• **PROBLEM**:
Copy the lines below exactly, starting at the one with "Number of spanning arborescences is" and ending at the one with "some of the", and leave out any picture.

• **EXERCISE MATERIAL**:
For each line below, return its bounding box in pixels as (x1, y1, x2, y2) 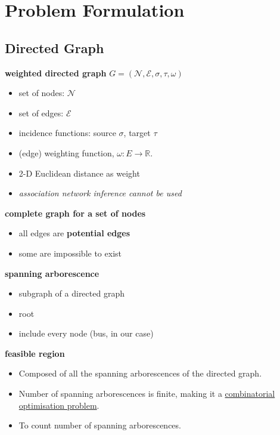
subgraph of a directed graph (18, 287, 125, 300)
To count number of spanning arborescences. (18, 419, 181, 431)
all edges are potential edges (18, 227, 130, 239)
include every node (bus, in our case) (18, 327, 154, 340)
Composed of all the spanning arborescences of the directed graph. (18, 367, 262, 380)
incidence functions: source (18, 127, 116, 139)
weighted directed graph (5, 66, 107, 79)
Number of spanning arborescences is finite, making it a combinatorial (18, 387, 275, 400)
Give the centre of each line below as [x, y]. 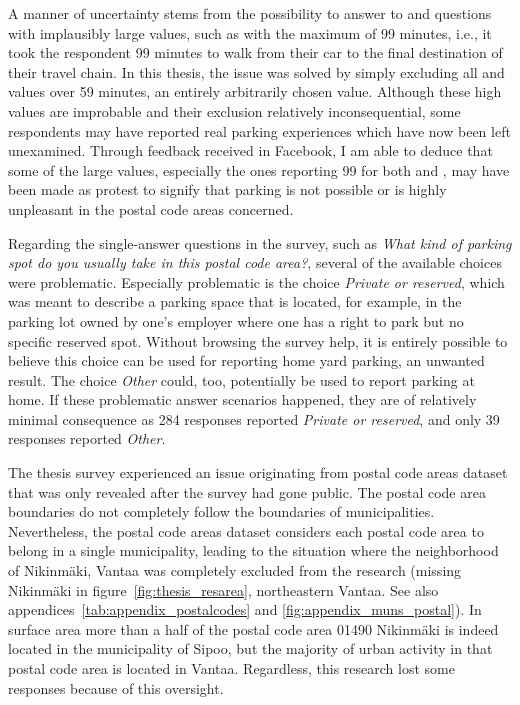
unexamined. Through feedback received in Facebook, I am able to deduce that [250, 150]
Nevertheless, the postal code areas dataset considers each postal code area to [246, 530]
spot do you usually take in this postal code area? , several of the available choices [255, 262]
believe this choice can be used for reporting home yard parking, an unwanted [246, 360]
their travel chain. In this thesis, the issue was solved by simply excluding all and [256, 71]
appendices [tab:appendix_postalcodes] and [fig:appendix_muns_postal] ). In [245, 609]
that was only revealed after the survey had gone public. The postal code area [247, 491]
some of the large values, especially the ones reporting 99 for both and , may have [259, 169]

* * *

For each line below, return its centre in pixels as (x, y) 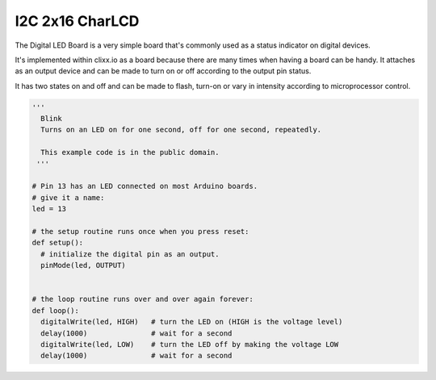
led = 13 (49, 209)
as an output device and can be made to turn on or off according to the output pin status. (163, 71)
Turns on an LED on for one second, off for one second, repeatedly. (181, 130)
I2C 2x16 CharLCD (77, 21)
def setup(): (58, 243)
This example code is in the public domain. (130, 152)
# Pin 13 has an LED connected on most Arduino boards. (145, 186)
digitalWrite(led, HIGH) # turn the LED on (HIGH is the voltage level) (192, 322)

--

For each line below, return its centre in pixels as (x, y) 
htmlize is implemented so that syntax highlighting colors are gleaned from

• **ANSWER FOR THE TASK**:
Number of spanning arborescences is finite, making it a combinatorial (18, 387, 275, 400)
Give the centre of each line below as [x, y]. 
unexamined. Through feedback received in Facebook, I am able to deduce that [250, 150]
Nevertheless, the postal code areas dataset considers each postal code area to [246, 530]
spot do you usually take in this postal code area? , several of the available choices [255, 262]
believe this choice can be used for reporting home yard parking, an unwanted [246, 360]
their travel chain. In this thesis, the issue was solved by simply excluding all and [256, 71]
appendices [tab:appendix_postalcodes] and [fig:appendix_muns_postal] ). In [245, 609]
that was only revealed after the survey had gone public. The postal code area [247, 491]
some of the large values, especially the ones reporting 99 for both and , may have [259, 169]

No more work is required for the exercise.